Philips’s plant, a semiconductor fabrication plant, or fab, tolerates no dirt. “Every surface has to be completely clean,” said Paul
Morrison, spokesman for Philips.2 The smallest spec of dandruff, lint, hair, or soot can ruin the delicate microscopic circuits that dominate the insides of modern electronics. Specialized air filters, cleanroom coveralls, and painstaking procedures ensure that no particle larger than half a micron3 gets either inside the cleanroom or into the delicate machinery or silicon wafers.

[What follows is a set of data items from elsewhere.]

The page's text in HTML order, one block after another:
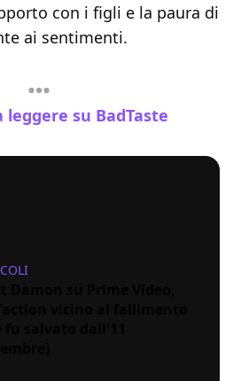
con i figli e la paura di
ai sentimenti.
leggere su BadTaste
Damon su Prime Video,
vicino al fallimento
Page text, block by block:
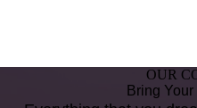
OUR
Bring
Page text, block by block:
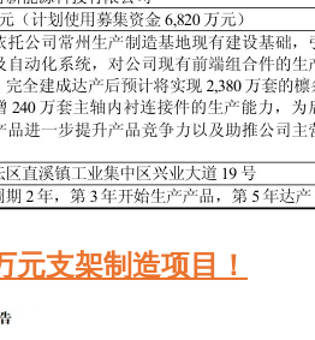
元支架制造项目！

But on the night of the 17th, the fire resulted in very different cleanrooms. Inside the damaged furnace, eight trays of wafers were immediately ruined. With hundreds of chips per eight-inch diameter wafer, each tray of wafers represented thousands of cellphones worth of production.

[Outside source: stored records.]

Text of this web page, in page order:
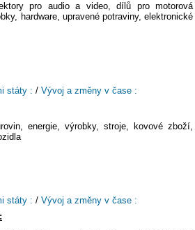
pro audio a video, dílů pro motorová
hardware, upravené potraviny, elektronické
státy : / Vývoj a změny v čase :
energie, výrobky, stroje, kovové zboží,
státy : / Vývoj a změny v čase :
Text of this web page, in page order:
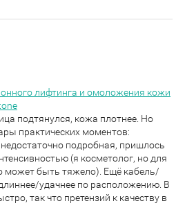
лифтинга и омоложения кожи
подтянулся, кожа плотнее. Но
практических моментов:
подробная, пришлось
(я косметолог, но для
может быть тяжело). Ещё кабель/
удачнее по расположению. В
так что претензий к качеству в

Worse, the effects weren’t confined to Fabricator No. 22. Smoke had spread throughout the facility—further than Philips realized.
As staffers rushed to deal with the blaze and as firefighters tramped through the facility on their inspection, their shoes tracked in dirt. The smoke, the soot, and the tramping of staffers and firefighters left the cleanroom facilities anything but clean.
The contamination ruined wafers in almost every stage of production, destroying millions of cellphones’ worth of chips in those few minutes.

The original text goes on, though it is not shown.